* [Problem to solve]: Find how many lines in the entries below carry the word "molecule" and answer with only that figure.

* [Data for review]:
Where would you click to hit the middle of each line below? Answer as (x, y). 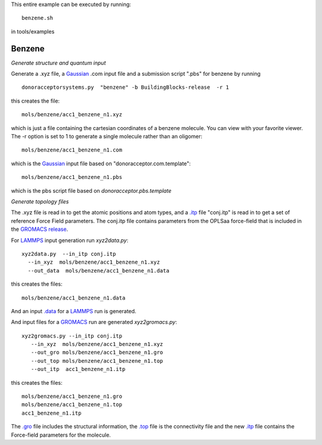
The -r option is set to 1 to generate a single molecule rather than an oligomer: (107, 137)
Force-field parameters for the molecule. (61, 435)
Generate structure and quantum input (58, 63)
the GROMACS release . (40, 229)
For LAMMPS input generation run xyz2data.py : (69, 240)
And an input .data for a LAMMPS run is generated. (74, 311)
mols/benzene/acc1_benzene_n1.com (72, 150)
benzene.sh (38, 18)
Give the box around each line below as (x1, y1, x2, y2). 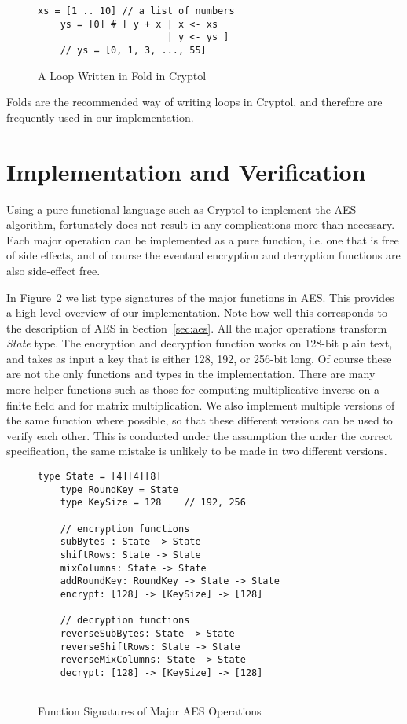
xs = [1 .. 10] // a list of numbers (38, 6, 235, 17)
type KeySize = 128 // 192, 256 (60, 497, 246, 509)
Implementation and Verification (6, 155, 366, 187)
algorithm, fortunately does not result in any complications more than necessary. (6, 216, 395, 233)
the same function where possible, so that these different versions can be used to (6, 412, 393, 428)
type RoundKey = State (60, 483, 178, 495)
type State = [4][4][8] (38, 471, 162, 483)
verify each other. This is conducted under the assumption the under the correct (6, 427, 393, 443)
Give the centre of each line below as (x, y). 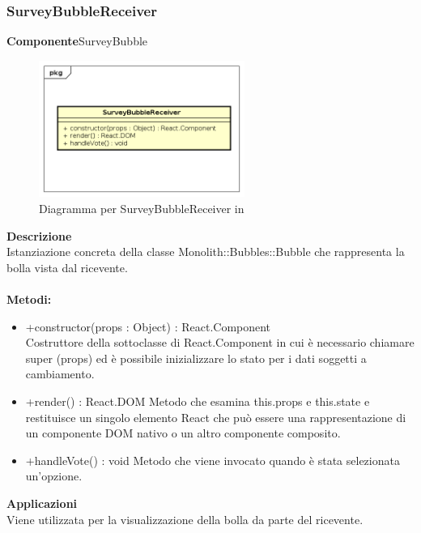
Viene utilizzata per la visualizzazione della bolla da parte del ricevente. (185, 519)
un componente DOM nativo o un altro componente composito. (183, 433)
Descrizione (39, 235)
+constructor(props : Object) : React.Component (148, 326)
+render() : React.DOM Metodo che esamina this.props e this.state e (198, 401)
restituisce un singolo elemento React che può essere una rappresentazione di (216, 417)
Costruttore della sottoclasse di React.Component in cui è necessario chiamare (220, 342)
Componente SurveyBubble (77, 41)
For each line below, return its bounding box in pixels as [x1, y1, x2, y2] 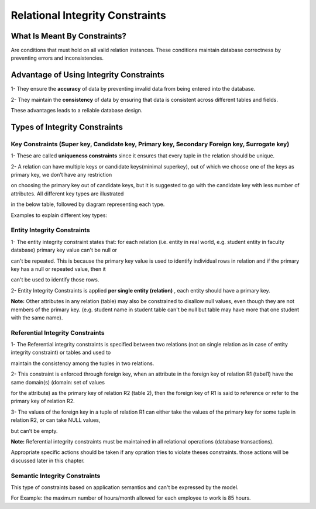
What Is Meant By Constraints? [11, 31, 127, 41]
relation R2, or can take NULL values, [11, 417, 101, 424]
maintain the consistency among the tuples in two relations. [11, 360, 154, 367]
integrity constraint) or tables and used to [11, 349, 111, 356]
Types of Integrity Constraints [11, 122, 123, 132]
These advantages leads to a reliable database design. [11, 107, 143, 114]
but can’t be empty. [11, 427, 58, 434]
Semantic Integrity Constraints [11, 472, 101, 480]

* [Answer to the problem]: 2